The revised bill coming from Senator Chris Dodd (D-Conn.) still includes public option and employer mandates. In addition on Fox News Sunday yesterday House Majority Leader Steny Hoyer (D-MD) insisted “We think there’s going to be a public option. Yes, we think we need that.”
According to a New York Times/CBS News poll from late last month shows that
* 63 percent of Americans were concerned that their own health care would get worse under a government-run system of health care;
* 68 percent believed a government-run system would limit their access to treatments and quality care; and
* 53 percent were concerned they would have to give up their own doctor under a government-run system.
Senate Minority Leader Mitch McConnell just spoke on the issue on the Senate floor:
“A government-run plan would force millions of Americans to give up the care they currently have and replace it with a system in which care is denied, delayed, and rationed. Instead of increasing access and quality, it could limit access and options. It could lead us into deeper debt and millions could well remain uninsured. Americans are skeptical about all of this. They don’t want to be forced to exchange the coverage they have for a government system they don’t particularly want. And some of the advocates of a government plan are beginning to sense this growing public opposition to their proposal. But, rather than make their case on the merits, they’re basing their arguments on the urgency of the moment. We keep hearing that time is running out, that the clock on reform is about to expire, that the entire health care system and the whole economy will soon collapse without this particular reform. Well, we’ve been down this road before. . .

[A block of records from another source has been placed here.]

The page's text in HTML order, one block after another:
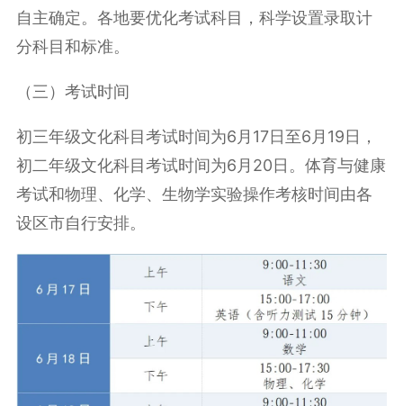
自主确定。各地要优化考试科目，科学设置录取计
分科目和标准。
（三）考试时间
初三年级文化科目考试时间为6月17日至6月19日 ，
初二年级文化科目考试时间为6月20日 。 体育与健康
考试和物理、化学、生物学实验操作考核时间由各
设区市自行安排。
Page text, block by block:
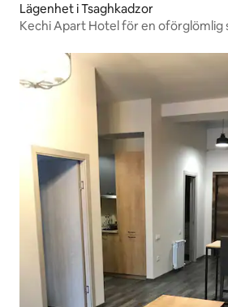
Lägenhet i Tsaghkadzor
Kechi Apart Hotel för en oförglömlig
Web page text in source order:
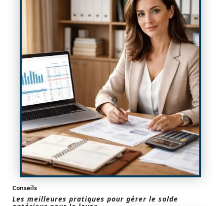
Conseils
Les meilleures pratiques pour gérer le solde

Earlier this year we heard the same dire warnings about the stimulus. If Congress didn’t pass the stimulus, we were told, unemployment would continue to rise and the economy would continue to falter. We didn’t just have to pass it. We had to pass it right away. And the results are now coming in. Higher unemployment, soaring job losses, higher debt, huge deficits and growing fears about inflation. Many of us saw this coming. That’s why we proposed an alternative stimulus that wouldn’t add $1 trillion to the debt and would have gotten to the root cause of our economic problem, which is housing. And that’s why in the debate over health care, Republicans are proposing reforms that would make health care more accessible and less expensive, without destroying what people like about our health care system and without sending the nation deeper and deeper into debt.”